Hopefully someone who is better at speaking with precision can correct this attempt at an answer, but here goes. 

No lung issues showed up during BETonMACE because apabetalone doesn't damage the lungs, and no one in BETonMACE had covid, that we know of.

It seems that one of the POTENTIALLY problematic implications/conclusions of this mouse study (not rats  as i mistakenly said earlier) is that apabetalone is in a class of drugs that MAY inhibit immune response to covid virus in the lungs. Which is contrary to what we expected.

i woud gather that there probably are no direct adverse impacts to the lungs from apabetalone, or at least none that came up ..during BETonMACE or other trials...

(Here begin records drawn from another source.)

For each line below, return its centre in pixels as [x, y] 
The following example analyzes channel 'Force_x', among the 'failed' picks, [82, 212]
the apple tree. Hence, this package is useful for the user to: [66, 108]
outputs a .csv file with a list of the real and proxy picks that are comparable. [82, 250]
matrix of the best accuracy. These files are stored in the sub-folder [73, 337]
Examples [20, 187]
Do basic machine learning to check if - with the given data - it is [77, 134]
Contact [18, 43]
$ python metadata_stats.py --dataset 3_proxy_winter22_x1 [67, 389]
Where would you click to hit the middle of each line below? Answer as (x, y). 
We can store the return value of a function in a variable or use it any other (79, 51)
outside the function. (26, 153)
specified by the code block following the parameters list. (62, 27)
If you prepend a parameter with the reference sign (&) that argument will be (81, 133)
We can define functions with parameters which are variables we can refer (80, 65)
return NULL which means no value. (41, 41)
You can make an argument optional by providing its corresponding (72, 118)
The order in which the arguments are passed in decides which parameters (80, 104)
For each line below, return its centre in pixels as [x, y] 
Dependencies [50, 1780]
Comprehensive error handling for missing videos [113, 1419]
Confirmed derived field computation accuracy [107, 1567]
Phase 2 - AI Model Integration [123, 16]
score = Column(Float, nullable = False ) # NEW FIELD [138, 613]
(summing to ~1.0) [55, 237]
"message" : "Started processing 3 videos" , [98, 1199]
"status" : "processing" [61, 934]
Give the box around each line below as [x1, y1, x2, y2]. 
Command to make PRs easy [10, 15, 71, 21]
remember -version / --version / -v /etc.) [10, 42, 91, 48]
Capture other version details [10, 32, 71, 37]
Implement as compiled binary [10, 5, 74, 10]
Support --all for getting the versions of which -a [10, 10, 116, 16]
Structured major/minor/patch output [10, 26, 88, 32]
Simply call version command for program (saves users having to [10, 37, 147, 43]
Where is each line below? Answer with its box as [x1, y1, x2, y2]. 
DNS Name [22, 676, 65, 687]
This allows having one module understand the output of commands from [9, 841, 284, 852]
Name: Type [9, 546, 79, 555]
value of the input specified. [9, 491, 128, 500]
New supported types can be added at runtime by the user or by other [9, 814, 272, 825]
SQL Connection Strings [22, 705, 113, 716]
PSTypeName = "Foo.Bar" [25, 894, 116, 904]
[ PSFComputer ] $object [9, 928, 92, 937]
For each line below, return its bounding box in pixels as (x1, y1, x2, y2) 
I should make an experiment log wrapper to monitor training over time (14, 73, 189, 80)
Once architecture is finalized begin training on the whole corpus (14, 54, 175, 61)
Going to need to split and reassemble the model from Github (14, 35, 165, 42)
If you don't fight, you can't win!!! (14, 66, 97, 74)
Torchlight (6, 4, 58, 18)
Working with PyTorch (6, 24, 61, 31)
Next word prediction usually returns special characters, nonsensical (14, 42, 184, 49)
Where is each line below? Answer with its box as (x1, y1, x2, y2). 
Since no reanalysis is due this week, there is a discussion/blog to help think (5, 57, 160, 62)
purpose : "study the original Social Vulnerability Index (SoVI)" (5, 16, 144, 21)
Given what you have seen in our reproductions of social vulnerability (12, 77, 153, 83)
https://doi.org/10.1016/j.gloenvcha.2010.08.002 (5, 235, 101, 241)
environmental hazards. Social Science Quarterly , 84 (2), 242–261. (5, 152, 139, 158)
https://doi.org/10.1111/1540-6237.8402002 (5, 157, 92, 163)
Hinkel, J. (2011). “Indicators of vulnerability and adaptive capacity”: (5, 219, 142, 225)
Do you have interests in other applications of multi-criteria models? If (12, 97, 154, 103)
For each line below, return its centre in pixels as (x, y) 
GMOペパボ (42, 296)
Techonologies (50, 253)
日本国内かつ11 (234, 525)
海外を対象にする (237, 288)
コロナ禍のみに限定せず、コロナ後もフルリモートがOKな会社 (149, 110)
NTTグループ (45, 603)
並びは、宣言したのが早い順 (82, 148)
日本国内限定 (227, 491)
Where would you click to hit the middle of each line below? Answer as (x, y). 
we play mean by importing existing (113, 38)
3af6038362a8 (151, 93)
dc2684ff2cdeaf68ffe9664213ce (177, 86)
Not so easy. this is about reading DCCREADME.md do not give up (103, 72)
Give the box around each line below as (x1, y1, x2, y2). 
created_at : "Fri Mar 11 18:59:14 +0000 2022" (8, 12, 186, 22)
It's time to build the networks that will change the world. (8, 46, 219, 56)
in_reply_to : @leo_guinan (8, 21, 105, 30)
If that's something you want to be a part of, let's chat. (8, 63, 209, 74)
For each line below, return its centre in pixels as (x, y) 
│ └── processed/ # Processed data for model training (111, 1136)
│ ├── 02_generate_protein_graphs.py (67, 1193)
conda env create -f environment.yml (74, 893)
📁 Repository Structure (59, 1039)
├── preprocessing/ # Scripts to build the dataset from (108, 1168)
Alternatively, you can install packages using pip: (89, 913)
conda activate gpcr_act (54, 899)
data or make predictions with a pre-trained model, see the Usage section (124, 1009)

BUT the problem seems to be that the bromodomain apabetalone inhibits has a function in mounting immune response to the covif virus in the lungs.

So, even though  dysregulation of BD2 expression can lead to/cobtibute to a whole slew of disease processes, and even though the cooled expression/ inhibition apabetalone provides is USEFUL and helpful in many cases.agains such disease processes..... Even so, based on this single study of 50 rats, it MAY have turned out that the BD2 bromodomain also does have a use, and its inhibition is not useful in the case context of early covid disease/covid pandemic.

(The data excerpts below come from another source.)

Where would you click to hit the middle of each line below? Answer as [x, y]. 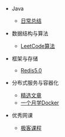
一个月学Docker [40, 103]
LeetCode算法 [38, 46]
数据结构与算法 [30, 33]
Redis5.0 [31, 70]
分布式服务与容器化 [35, 83]
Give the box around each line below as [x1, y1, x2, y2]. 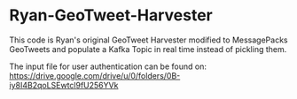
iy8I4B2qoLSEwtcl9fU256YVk [9, 80, 119, 90]
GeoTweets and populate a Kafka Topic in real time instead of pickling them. [9, 43, 287, 54]
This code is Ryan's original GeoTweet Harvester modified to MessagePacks [9, 34, 288, 45]
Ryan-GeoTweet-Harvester [9, 5, 213, 26]
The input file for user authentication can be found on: [9, 61, 207, 72]
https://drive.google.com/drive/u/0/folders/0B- [9, 70, 181, 80]
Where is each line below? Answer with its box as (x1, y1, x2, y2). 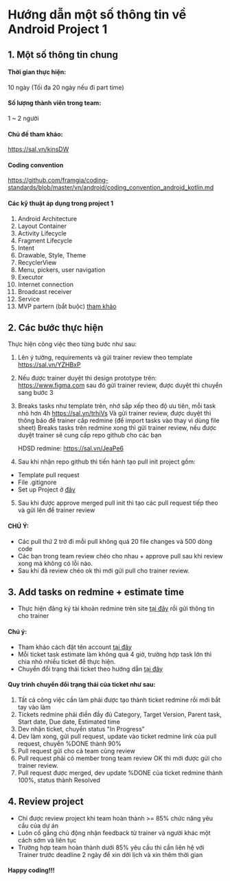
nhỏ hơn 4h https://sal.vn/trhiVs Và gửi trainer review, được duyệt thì (17, 409, 211, 417)
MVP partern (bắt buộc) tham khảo (17, 302, 117, 310)
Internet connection (17, 280, 74, 288)
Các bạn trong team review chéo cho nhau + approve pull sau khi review (17, 551, 223, 560)
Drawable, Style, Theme (17, 251, 87, 259)
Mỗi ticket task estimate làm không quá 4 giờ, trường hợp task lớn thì (17, 650, 212, 659)
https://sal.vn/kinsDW (8, 145, 69, 154)
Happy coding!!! (8, 866, 55, 875)
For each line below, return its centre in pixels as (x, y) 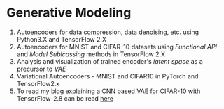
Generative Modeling (69, 13)
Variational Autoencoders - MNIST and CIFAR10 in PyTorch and (107, 76)
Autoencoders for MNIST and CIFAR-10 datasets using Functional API (117, 47)
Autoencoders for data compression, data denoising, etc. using (107, 32)
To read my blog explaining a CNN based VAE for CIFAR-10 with (108, 91)
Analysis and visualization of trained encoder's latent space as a (110, 61)
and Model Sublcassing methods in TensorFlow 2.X (91, 54)
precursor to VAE (41, 69)

Or at least that is the concern.

Some drugs work as therapy for one condition but make patients more susceptible to other problems. 

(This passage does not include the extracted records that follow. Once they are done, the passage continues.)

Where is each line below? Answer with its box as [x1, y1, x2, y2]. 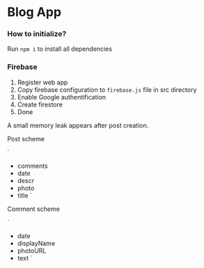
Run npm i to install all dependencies [7, 45, 113, 53]
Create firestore [17, 100, 63, 109]
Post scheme [7, 134, 45, 143]
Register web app [17, 78, 68, 86]
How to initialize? [7, 29, 67, 39]
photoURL [17, 246, 47, 255]
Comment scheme [7, 205, 61, 213]
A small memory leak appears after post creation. [7, 121, 149, 129]
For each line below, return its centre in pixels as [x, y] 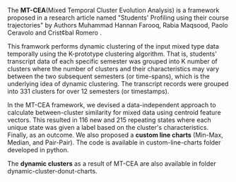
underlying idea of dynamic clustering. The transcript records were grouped [118, 84]
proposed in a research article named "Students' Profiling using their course [118, 18]
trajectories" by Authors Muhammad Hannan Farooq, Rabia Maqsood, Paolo [118, 25]
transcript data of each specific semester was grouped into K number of [112, 61]
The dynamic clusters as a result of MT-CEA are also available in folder [112, 164]
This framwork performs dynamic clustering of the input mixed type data [113, 46]
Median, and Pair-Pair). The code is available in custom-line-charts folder [114, 142]
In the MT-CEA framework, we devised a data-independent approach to [112, 105]
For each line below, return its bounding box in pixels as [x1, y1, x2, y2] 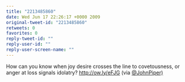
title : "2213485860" [6, 8, 57, 15]
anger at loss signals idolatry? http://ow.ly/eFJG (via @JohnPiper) [6, 69, 163, 76]
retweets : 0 [6, 25, 35, 31]
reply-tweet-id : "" [6, 36, 54, 42]
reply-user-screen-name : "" [6, 47, 75, 53]
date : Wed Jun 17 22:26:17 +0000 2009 [6, 14, 100, 20]
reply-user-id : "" [6, 42, 51, 47]
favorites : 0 [6, 30, 38, 36]
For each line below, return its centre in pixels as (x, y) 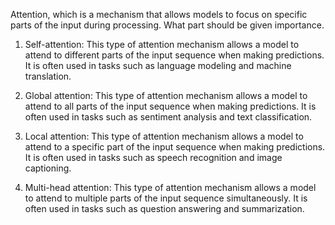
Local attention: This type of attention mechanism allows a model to (164, 136)
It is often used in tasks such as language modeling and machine (158, 65)
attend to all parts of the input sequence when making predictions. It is (170, 106)
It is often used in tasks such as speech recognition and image (153, 157)
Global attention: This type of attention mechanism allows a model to (166, 95)
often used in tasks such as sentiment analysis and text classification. (168, 117)
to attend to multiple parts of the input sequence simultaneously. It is (166, 198)
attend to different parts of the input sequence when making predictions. (174, 55)
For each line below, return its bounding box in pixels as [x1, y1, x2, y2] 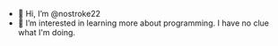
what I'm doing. [17, 27, 76, 37]
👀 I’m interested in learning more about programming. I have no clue [17, 18, 269, 28]
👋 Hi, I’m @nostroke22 [17, 9, 101, 19]
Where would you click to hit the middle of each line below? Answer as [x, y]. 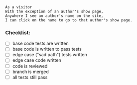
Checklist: [18, 32]
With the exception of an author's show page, [54, 11]
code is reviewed [30, 66]
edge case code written [37, 60]
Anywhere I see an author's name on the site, [54, 16]
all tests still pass [30, 77]
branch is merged [30, 72]
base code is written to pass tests [47, 49]

The results of this mouse study seem to suggest that we MAY have encountered that type of situation here, IF this single study of 50 mice is sufficient to reflect the whole of the treatment reality.

A single study may or may not be an accurate or complete reflection of what works and what doesn't. There seems to still be room for further investigation.

As discussed by others above, there may be reasons why the recommendations of this study could be erroneous, and apabetalone may be fine, even as a covid therapy. In fact i suspect it could still prove useful against long covid if given a chance, and useful for ither inducations as well.

The jury is still out as to whether other dosing methods, or other factors or adjustments could still demonstrate BET bromodomain inhibitors as a viable treatment. 

BUT ABOUT LUNGS in covid response...my point was just - now that the question of diminished ability to fight covid has been raised, with the evidence of this one mouse study,  UNTIL there are further studies that directly address this question, there may be some doctors who would hesitate to recommend that their patients even participate in the trial, given the current prevalence of covid. In fact it could explain trial delay or cancellation. Because once they know there may be this risk, until they have reason to believe otherwise, why would they take the chance?

Even if apabetalone were eventually shown to be a viable treatment for covid,  as long as there is limited evidence out there, to have ANY evidence of increased mortality with BET inhibition treatment is very damaging, even if it is not specific to apabetalone per se.

Hope that makes sense

As for the cardiovascular, my comments went ONLY to the question of what would normally be purely life-saving vs. what other risks might need to be considered in light of ongoing pandemic, mutations, variants, etc.

Hopefully they are wirking on further evaluating and addressing this question. But doing so would certainly both explain and justify delays.